The points discussed above point out the power of taking a systems approach to energy management. Too many manufacturing facilities are not achieving their full potential because of poorly operated and maintained steam systems. Steam efficiency lies at that rarely visited intersection of improved economic performance, greater energy-efficiency, and environmental benefit. Any manufacturer can benefit by taking advantage of available public and private energy-management resources and analysis tools.
The long-term benefits of system efficiency require continuous improvement through proper operating and maintenance practices. This prevents a system from degrading into a mode of poor performance.
The systems approach to energy management can be summarized in three basic steps:
- Walk through your entire steam system and perform an audit.
- Document the audit results and make appropriate improvements as outlined.
- Develop and implement a program for ongoing system maintenance.

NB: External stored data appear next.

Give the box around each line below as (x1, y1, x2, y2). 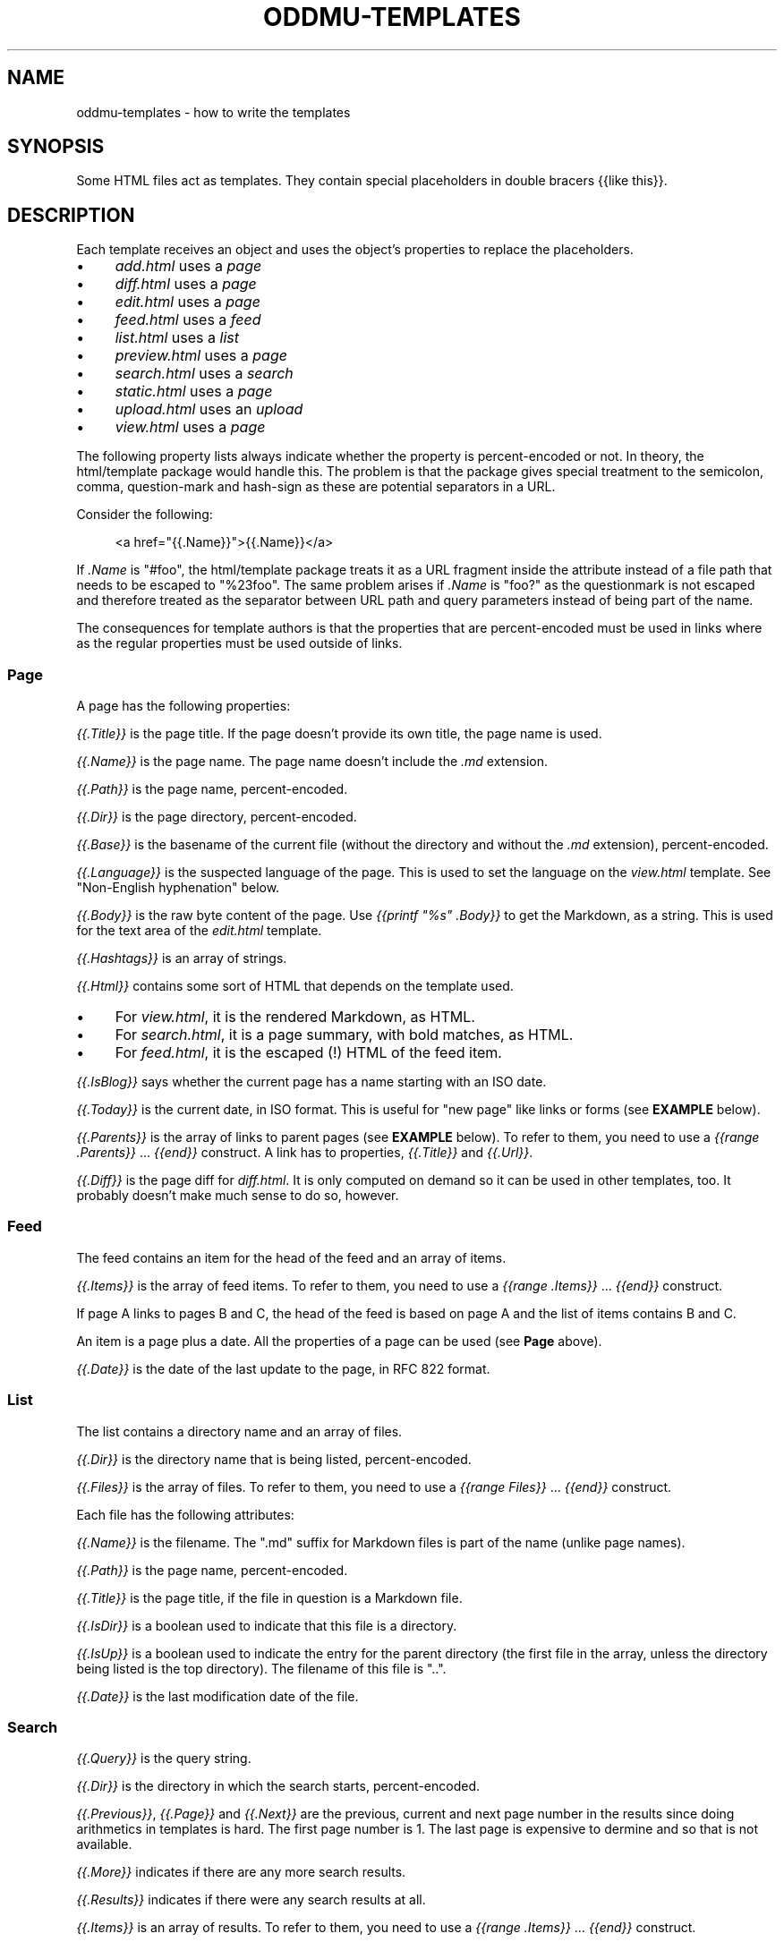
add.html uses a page (115, 257, 262, 276)
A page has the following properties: (76, 698, 291, 714)
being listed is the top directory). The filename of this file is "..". (76, 1660, 447, 1676)
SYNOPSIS (7, 135, 105, 158)
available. (76, 1836, 132, 1853)
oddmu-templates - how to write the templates (76, 104, 351, 120)
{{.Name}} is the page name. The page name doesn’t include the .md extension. (76, 754, 548, 770)
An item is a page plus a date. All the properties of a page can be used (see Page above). (76, 1333, 602, 1349)
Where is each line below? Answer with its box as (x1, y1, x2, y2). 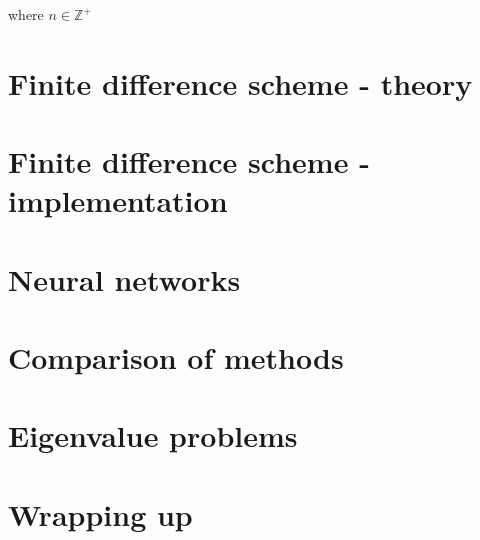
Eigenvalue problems (8, 415, 298, 456)
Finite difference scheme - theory (8, 62, 473, 103)
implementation (8, 180, 228, 221)
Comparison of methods (8, 337, 344, 378)
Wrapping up (8, 493, 193, 534)
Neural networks (8, 258, 241, 299)
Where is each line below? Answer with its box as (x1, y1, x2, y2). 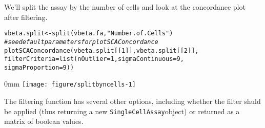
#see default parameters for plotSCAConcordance (4, 38, 158, 46)
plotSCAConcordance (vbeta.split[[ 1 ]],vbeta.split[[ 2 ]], (4, 47, 199, 54)
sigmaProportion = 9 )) (4, 63, 74, 71)
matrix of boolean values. (4, 116, 84, 126)
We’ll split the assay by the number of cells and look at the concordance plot (4, 2, 246, 12)
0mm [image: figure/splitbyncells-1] (4, 78, 136, 89)
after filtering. (4, 11, 48, 22)
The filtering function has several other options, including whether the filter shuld (4, 96, 261, 106)
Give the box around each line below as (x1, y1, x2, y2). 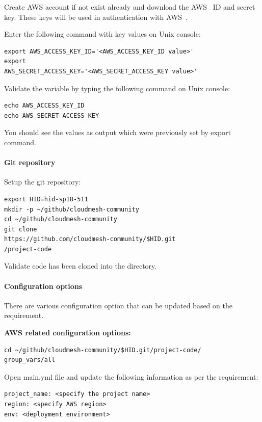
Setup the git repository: (4, 176, 81, 187)
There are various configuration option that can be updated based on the (4, 300, 232, 310)
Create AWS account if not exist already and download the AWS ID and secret (4, 2, 255, 12)
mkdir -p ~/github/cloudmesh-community (4, 205, 139, 213)
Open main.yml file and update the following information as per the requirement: (4, 371, 258, 382)
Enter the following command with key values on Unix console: (4, 29, 201, 39)
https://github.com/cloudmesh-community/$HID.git (4, 235, 176, 243)
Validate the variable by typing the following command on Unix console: (4, 83, 230, 93)
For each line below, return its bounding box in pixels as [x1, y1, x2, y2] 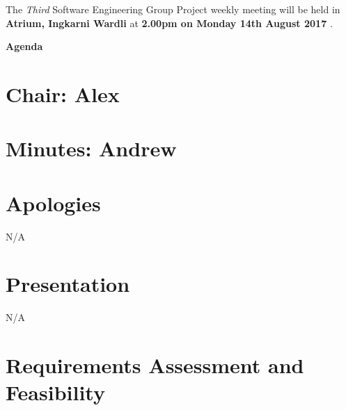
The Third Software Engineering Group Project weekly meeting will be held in [6, 2, 340, 16]
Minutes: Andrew [6, 134, 177, 163]
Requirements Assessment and [6, 351, 304, 379]
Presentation [6, 270, 130, 298]
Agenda [6, 39, 43, 54]
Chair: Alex [6, 79, 120, 108]
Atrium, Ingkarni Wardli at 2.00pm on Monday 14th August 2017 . [6, 15, 333, 30]
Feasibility [6, 378, 105, 407]
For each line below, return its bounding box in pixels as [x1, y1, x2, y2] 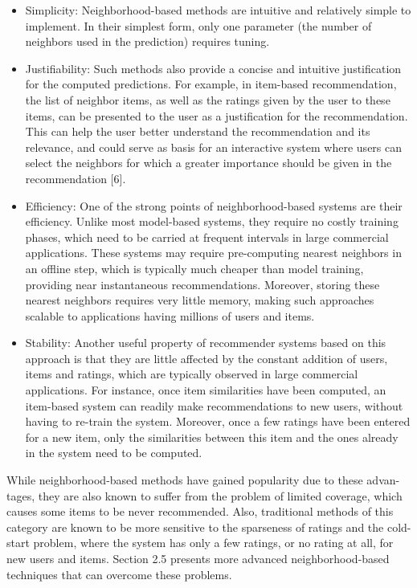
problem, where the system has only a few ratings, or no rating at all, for [33, 534, 394, 551]
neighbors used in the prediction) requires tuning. [25, 33, 270, 50]
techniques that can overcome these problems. [6, 566, 232, 582]
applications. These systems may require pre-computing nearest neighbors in [25, 244, 402, 261]
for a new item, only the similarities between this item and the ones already [25, 428, 399, 445]
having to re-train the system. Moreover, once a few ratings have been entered [25, 413, 411, 430]
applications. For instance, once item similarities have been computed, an [25, 382, 386, 398]
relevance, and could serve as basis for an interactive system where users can [25, 138, 403, 155]
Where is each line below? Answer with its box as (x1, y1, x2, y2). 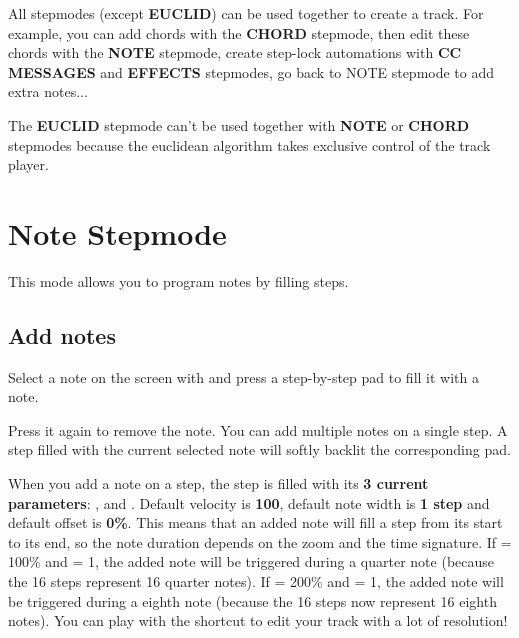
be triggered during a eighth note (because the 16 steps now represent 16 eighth (8, 590, 497, 611)
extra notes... (8, 81, 88, 102)
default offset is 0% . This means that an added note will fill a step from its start (8, 512, 503, 533)
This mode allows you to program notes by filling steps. (8, 270, 349, 291)
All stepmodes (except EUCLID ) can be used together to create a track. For (8, 3, 484, 23)
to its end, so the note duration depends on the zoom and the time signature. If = (8, 531, 512, 552)
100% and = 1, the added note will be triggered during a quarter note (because (8, 551, 495, 572)
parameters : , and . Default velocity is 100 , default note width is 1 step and (8, 492, 490, 513)
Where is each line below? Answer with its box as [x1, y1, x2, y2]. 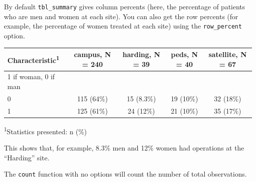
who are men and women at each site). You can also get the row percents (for [4, 11, 238, 21]
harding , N [123, 49, 160, 59]
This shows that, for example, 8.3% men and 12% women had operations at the [4, 143, 244, 153]
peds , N [171, 49, 198, 59]
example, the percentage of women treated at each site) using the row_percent [4, 21, 242, 31]
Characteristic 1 [7, 53, 60, 65]
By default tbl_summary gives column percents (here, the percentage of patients [4, 1, 245, 11]
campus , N [74, 49, 111, 59]
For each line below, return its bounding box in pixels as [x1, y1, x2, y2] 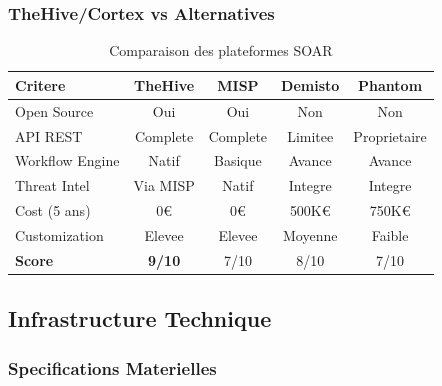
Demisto [281, 74, 340, 95]
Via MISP [133, 175, 195, 196]
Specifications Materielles [8, 355, 217, 380]
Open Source [15, 100, 94, 121]
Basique [214, 150, 262, 171]
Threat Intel [15, 175, 90, 196]
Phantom [358, 74, 423, 95]
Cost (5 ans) [15, 200, 91, 221]
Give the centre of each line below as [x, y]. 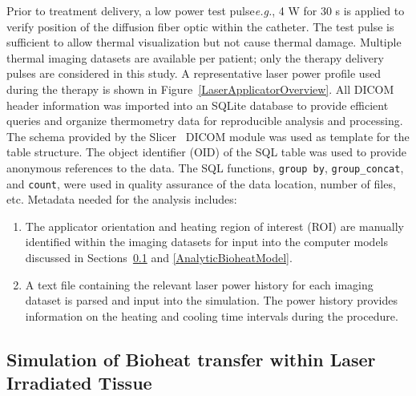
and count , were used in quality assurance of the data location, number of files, [201, 183]
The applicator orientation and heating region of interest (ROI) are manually [215, 226]
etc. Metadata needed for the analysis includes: [122, 199]
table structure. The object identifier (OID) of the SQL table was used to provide [206, 152]
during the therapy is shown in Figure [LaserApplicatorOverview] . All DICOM [200, 89]
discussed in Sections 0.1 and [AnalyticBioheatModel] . [159, 258]
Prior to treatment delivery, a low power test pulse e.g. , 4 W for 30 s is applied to [206, 10]
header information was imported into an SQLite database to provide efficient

Heightened awareness of operating costs and performance implications is key to understanding the importance of steam system management. Additional ways to discover and capture savings opportunities include sharing experiences and knowledge within and outside the company, as well as increasing interaction between facility operations and management to reconcile production and engineering facts with financial and corporate priorities.